**Prompt:** A word-for-word restatement of every record is required.

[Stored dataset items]
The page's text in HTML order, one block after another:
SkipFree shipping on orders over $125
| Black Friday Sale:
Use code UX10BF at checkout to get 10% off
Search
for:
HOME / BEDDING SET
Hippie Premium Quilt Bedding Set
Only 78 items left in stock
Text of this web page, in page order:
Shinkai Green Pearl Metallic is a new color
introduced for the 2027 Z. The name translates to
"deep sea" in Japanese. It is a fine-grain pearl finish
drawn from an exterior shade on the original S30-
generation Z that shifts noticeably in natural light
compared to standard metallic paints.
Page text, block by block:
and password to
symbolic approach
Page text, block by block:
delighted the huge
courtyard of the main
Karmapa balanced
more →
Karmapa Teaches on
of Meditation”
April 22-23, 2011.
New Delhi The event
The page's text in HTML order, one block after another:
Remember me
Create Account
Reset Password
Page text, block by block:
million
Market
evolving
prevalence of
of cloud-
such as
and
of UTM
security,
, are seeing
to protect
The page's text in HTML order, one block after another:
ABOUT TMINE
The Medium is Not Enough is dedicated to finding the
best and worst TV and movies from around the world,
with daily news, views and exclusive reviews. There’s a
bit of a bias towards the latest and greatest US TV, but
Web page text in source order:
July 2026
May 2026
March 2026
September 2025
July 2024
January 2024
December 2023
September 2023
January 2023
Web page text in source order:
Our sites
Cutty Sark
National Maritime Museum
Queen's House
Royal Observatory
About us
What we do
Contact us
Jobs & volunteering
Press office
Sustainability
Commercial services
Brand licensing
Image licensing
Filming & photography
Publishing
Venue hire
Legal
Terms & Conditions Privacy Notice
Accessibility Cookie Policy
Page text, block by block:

**Exercise solution:**
The page's text in HTML order, one block after another:
SkipFree shipping on orders over $125
| Black Friday Sale:
Use code UX10BF at checkout to get 10% off
Search
for:
HOME / BEDDING SET
Hippie Premium Quilt Bedding Set
Only 78 items left in stock
Text of this web page, in page order:
Shinkai Green Pearl Metallic is a new color
introduced for the 2027 Z. The name translates to
"deep sea" in Japanese. It is a fine-grain pearl finish
drawn from an exterior shade on the original S30-
generation Z that shifts noticeably in natural light
compared to standard metallic paints.
Page text, block by block:
and password to
symbolic approach
Page text, block by block:
delighted the huge
courtyard of the main
Karmapa balanced
more →
Karmapa Teaches on
of Meditation”
April 22-23, 2011.
New Delhi The event
The page's text in HTML order, one block after another:
Remember me
Create Account
Reset Password
Page text, block by block:
million
Market
evolving
prevalence of
of cloud-
such as
and
of UTM
security,
, are seeing
to protect
The page's text in HTML order, one block after another:
ABOUT TMINE
The Medium is Not Enough is dedicated to finding the
best and worst TV and movies from around the world,
with daily news, views and exclusive reviews. There’s a
bit of a bias towards the latest and greatest US TV, but
Web page text in source order:
July 2026
May 2026
March 2026
September 2025
July 2024
January 2024
December 2023
September 2023
January 2023
Web page text in source order:
Our sites
Cutty Sark
National Maritime Museum
Queen's House
Royal Observatory
About us
What we do
Contact us
Jobs & volunteering
Press office
Sustainability
Commercial services
Brand licensing
Image licensing
Filming & photography
Publishing
Venue hire
Legal
Terms & Conditions Privacy Notice
Accessibility Cookie Policy
Page text, block by block:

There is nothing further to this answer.